По вопросу треда - что будет когда останется последнее непросветленное существо. Берзин пишет: "_Согласно учителю Риме (внесектарное движение) Джамьянгу Кьенце Вангпо, в Гелуг объясняют с точки зрения основы (basis), т.е. с точки зрения обычных существ, не Будд_". Ок. Ну станет оно последним, а потом просветлится.

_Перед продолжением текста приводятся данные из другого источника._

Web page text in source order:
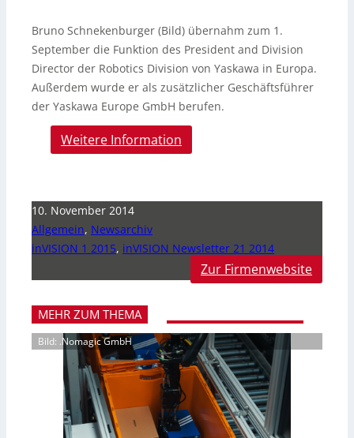
Bruno Schnekenburger (Bild) übernahm zum 1.
September die Funktion des President and Division
Director der Robotics Division von Yaskawa in Europa.
Außerdem wurde er als zusätzlicher Geschäftsführer
der Yaskawa Europe GmbH berufen.
Weitere Information
10. November 2014
Allgemein, Newsarchiv
inVISION 1 2015, inVISION Newsletter 21 2014
Zur Firmenwebsite
MEHR ZUM THEMA
Bild: .Nomagic GmbH
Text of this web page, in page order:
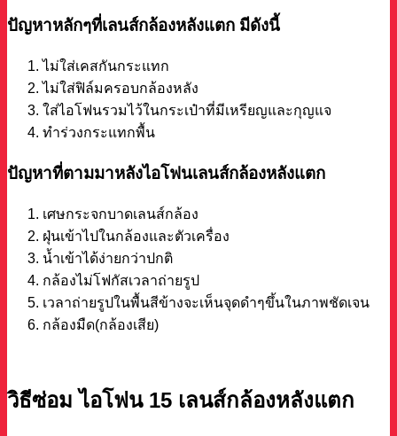
ปัญหาหลักๆที่เลนส์กล้องหลังแตก มีดังนี้
ไม่ใส่เคสกันกระแทก
ไม่ใส่ฟิล์มครอบกล้องหลัง
ใส่ไอโฟนรวมไว้ในกระเป๋าที่มีเหรียญและกุญแจ
ทำร่วงกระแทกพื้น
ปัญหาที่ตามมาหลังไอโฟนเลนส์กล้องหลังแตก
เศษกระจกบาดเลนส์กล้อง
ฝุ่นเข้าไปในกล้องและตัวเครื่อง
น้ำเข้าได้ง่ายกว่าปกติ
กล้องไม่โฟกัสเวลาถ่ายรูป
เวลาถ่ายรูปในพื้นสีข้างจะเห็นจุดดำๆขึ้นในภาพชัดเจน
กล้องมืด(กล้องเสีย)
วิธีซ่อม ไอโฟน 15 เลนส์กล้องหลังแตก
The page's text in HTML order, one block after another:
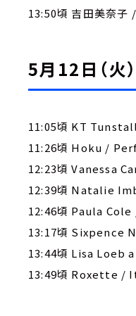
13:50頃 吉田美奈
5月12日（火）
11:05頃 KT
11:26頃 Hoku /
12:23頃 Vanessa
12:39頃 Natalie
12:46頃 Paula
13:17頃 Sixpence
13:44頃 Lisa Loeb
13:49頃 Roxette /
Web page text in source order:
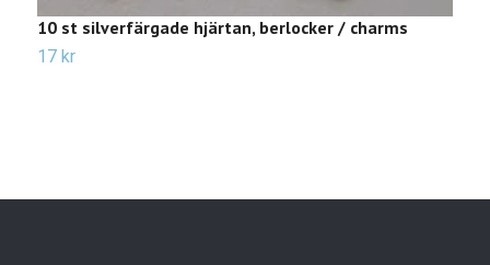
10 st silverfärgade hjärtan, berlocker / charms
17 kr
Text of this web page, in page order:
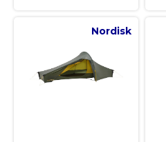
Nordisk
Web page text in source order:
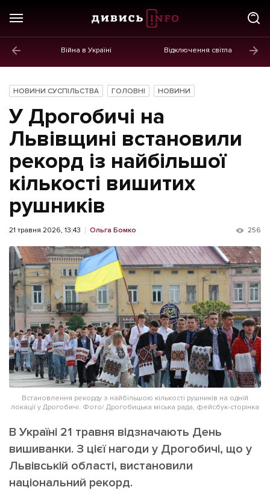
Війна в Україні Відключення світла
Новини
Політика
Економіка
Бізнес
Життя
Культура
Афіша
ІНШЕ
Інтерв'ю
Картки
Репортаж
Розслідування
Погляди
Ініціативи
Лонгріди
Прес-релізи
Фото/Відео
Made in Lviv
Зв'язатися з нами
[email protected]
НОВИНИ СУСПІЛЬСТВА ГОЛОВНІ НОВИНИ
У Дрогобичі на
Львівщині встановили
рекорд із найбільшої
кількості вишитих
рушників
21 травня 2026, 13:43 Ольга Бомко 256
Встановлення рекорду з найбільшою кількості рушників на одній
локації у Дрогобичі. Фото/ Дрогобицька міська рада, фейсбук-сторінка
В Україні 21 травня відзначають День
вишиванки. З цієї нагоди у Дрогобичі, що у
Львівській області, вистановили
національний рекорд.
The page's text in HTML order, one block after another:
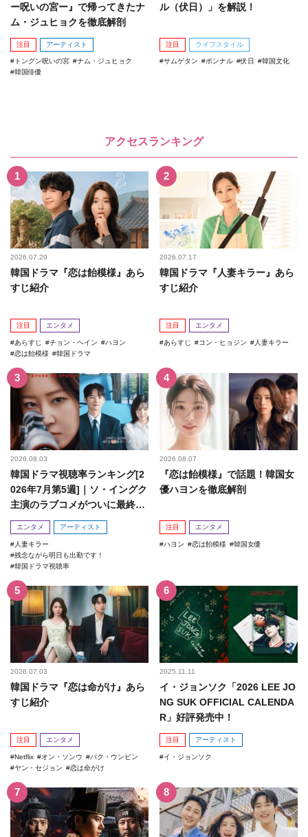
ー呪いの宮ー』で帰ってきたナ
ム・ジュヒョクを徹底解剖
注目 アーティスト
トングン呪いの宮
ナム・ジュヒョク
韓国俳優
ル（伏日）」を解説！
注目 ライフスタイル
サムゲタン ポンナル 伏日 韓国文化
アクセスランキング
2026.07.20
韓国ドラマ『恋は飴模様』あら
すじ紹介
注目 エンタメ
あらすじ チョン・ヘイン
ハヨン
恋は飴模様
韓国ドラマ
2026.07.17
韓国ドラマ『人妻キラー』あら
すじ紹介
注目 エンタメ
あらすじ コン・ヒョジン 人妻キラー
2026.08.03
韓国ドラマ視聴率ランキング[2
026年7月第5週]｜ソ・イングク
主演のラブコメがついに最終
回！
エンタメ アーティスト
人妻キラー
残念ながら明日も出勤です！
韓国ドラマ視聴率
2026.08.07
『恋は飴模様』で話題！韓国女
優ハヨンを徹底解剖
注目 エンタメ
ハヨン 恋は飴模様 韓国女優
2026.07.03
韓国ドラマ『恋は命がけ』あら
すじ紹介
注目 エンタメ
Netflix オン・ソンウ
パク・ウンビン
ヤン・セジョン
恋は命がけ
2025.11.11
イ・ジョンソク「2026 LEE JO
NG SUK OFFICIAL CALENDA
R」好評発売中！
注目 アーティスト
イ・ジョンソク

Вот и всё. Если считать это _подходом_ к "позитивному" описанию просветления, (т.е. что будет тогда когда не останется непросветленных, скажите ка мне с точки зрения школы описывающей только непросветленное), то _на этом и кончается путь обычных существ_. Описанием того, что будет в просветлении занимаются другие школы - жентонг, хуаянь и другие школы татхагатагарбхи.

----------


## До

> Все же не могу понять, почему, говоря о качестве вещи, говорится "пуста" ... нежели "пустотна". Ориентируясь на прежние труды? Чтобы легче проглатывалось теми, кто *привык* к данному понятию? 
> 
> я вот понимаю так ... если говорится, что чердак пуст ... значит там ничего нет (кроме пыли и спертого воздуха) ... но если говорится чердак пустотен, я не пойму ... каким же образом он пустотен ... ибо эта этимология не несет в себе общепринятого значения, в котором слово пустота используется. извините, что придираюсь.


Вы описываете в качество достоинства термина "пустотность", то что вы его не понимаете. Но вы не понимаете и почему используется "пуста". Следовательно эти термины равнозначны, и одинаково требуют пояснений.




> тут параллельно наткнулся вот на что: 
> http://anthropology.ru/ru/texts/torc...ddhism_05.html
> как Вы, До1, отнеслись бы к данному описанию? Есть ли слабости, недочеты? 
> я вот пока не дочитал, но можно сказать, что вполне внятно раскрывается суть философии мадхъямики. в особенности, интересен момент:
> 
> *Ключом к новой (и вместе с тем наиболее древней) интерпретации мадхьямаки могут стать слова великого последователя Нагарджуны — мыслителя VII века Чандракирти: «Учение о пустоте было провозглашено Благословенным для опровержения всех теоретических позиций (или точек зрения.  — Е.Т.). Тот же, кто создает особую позицию на основе учения о пустоте, находится в наихудшем заблуждении»*. 
> 
> что думают об этом изучающие философию прасангики, утверждая, что сперва необходимо концептуально изучить вопрос?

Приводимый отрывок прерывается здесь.